Regularity of the 3D Navier–Stokes equations with viewpoint of 2D flow Hyeong-Ohk Bae 1 Department of Financial Engineering, Ajou University, 206, World cup-ro, Yeogtong-gu, Suwon-si, Gyeonggi-do, 443-749, Republic of Korea Received 7 April 2017; revised 7 October 2017

Abstract The regularity of 2D Navier–Stokes flow is well known. In this article we study the relationship of 3D and 2D flow, and the regularity of the 3D Naiver–Stokes equations with viewpoint of 2D equations. We consider the problem in the Cartesian and in the cylindrical coordinates. © 2017 Elsevier Inc. All rights reserved. MSC: primary 35Q30; secondary 76D03, 76D05 Keywords: Regularity; 3D flow; 2D flow; Axisymmetric flow; Swirl

1. Introduction The regularity to the 3 dimensional (3D) Navier–Stokes system is one of the most important open problem for more than 80 years.

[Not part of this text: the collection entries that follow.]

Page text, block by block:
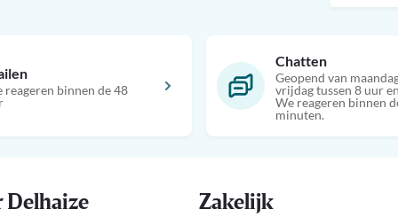
reageren binnen de 48
Chatten
Geopend van
vrijdag tussen 8 uur
We reageren binnen
minuten.
Delhaize Zakelijk
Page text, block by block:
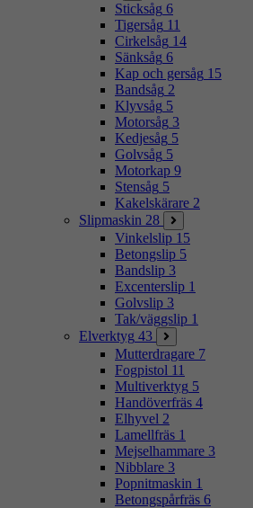
Sticksåg 6
Tigersåg 11
Cirkelsåg 14
Sänksåg 6
Kap och gersåg 15
Bandsåg 2
Klyvsåg 5
Motorsåg 3
Kedjesåg 5
Golvsåg 5
Motorkap 9
Stensåg 5
Kakelskärare 2
Slipmaskin 28
Vinkelslip 15
Betongslip 5
Bandslip 3
Excenterslip 1
Golvslip 3
Tak/väggslip 1
Elverktyg 43
Mutterdragare 7
Fogpistol 11
Multiverktyg 5
Handöverfräs 4
Elhyvel 2
Lamellfräs 1
Mejselhammare 3
Nibblare 3
Popnitmaskin 1
Betongspårfräs 6
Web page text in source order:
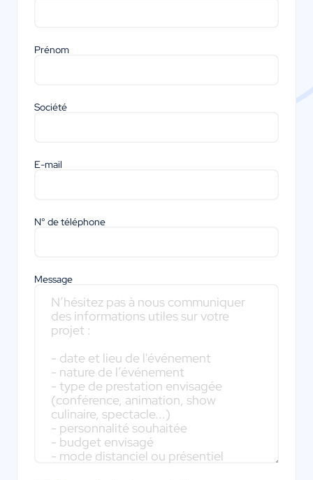
Prénom
Société
E-mail
N° de téléphone
Message
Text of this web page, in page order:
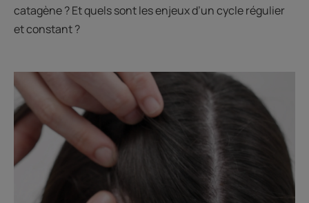
catagène ? Et quels sont les enjeux d’un cycle régulier
et constant ?
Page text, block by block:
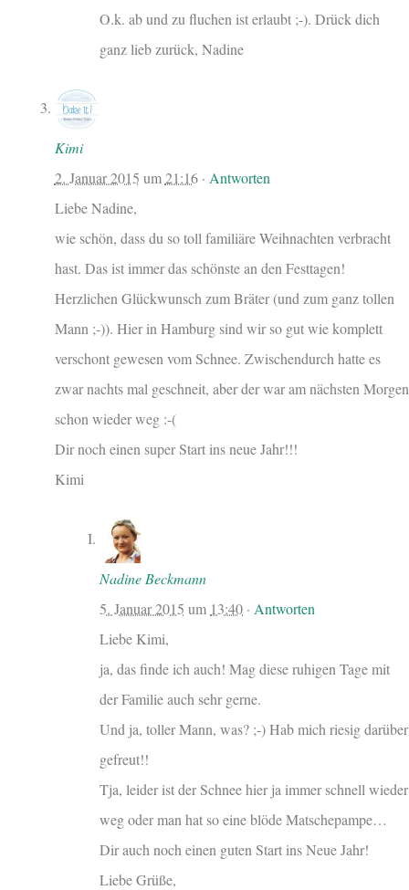
O.k. ab und zu fluchen ist erlaubt ;-). Drück dich
ganz lieb zurück, Nadine
Kimi
2. Januar 2015 um21:16· Antworten
Liebe Nadine,
wie schön, dass du so toll familiäre Weihnachten verbracht
hast. Das ist immer das schönste an den Festtagen!
Herzlichen Glückwunsch zum Bräter (und zum ganz tollen
Mann ;-)). Hier in Hamburg sind wir so gut wie komplett
verschont gewesen vom Schnee. Zwischendurch hatte es
zwar nachts mal geschneit, aber der war am nächsten Morgen
schon wieder weg :-(
Dir noch einen super Start ins neue Jahr!!!
Kimi
Nadine Beckmann
5. Januar 2015 um 13:40 ·Antworten
Liebe Kimi,
ja, das finde ich auch! Mag diese ruhigen Tage mit
der Familie auch sehr gerne.
Und ja, toller Mann, was? ;-) Hab mich riesig darüber
gefreut!!
Tja, leider ist der Schnee hier ja immer schnell wieder
weg oder man hat so eine blöde Matschepampe…
Dir auch noch einen guten Start ins Neue Jahr!
Liebe Grüße,

Fortunately, it is well known that the solution of the 2D flow is regular enough and unique. Physically and mathematically, a question naturally arises what the relationship between the 3D and 2D flows is. In this sense there are several partial answers. To solve the regularity for the 3D flow, there are several approaches: Serrin type criteria ([4, 12,15,30]), vorticity direction ([6,8,14]), partial regularity [10,26,27], and so on. E-mail address: [email protected]. 1 The author was supported under the framework of international cooperation program managed by the National

Research Foundation of Korea (NRF) (NRF-2016K2A9A2A06005080), and by the Basic Science Research Program funded by the NRF, Ministry of Education, Science and Technology (NRF-2015R1D1A1A01057976). https://doi.org/10.1016/j.jde.2017.12.026 0022-0396/© 2017 Elsevier Inc. All rights reserved.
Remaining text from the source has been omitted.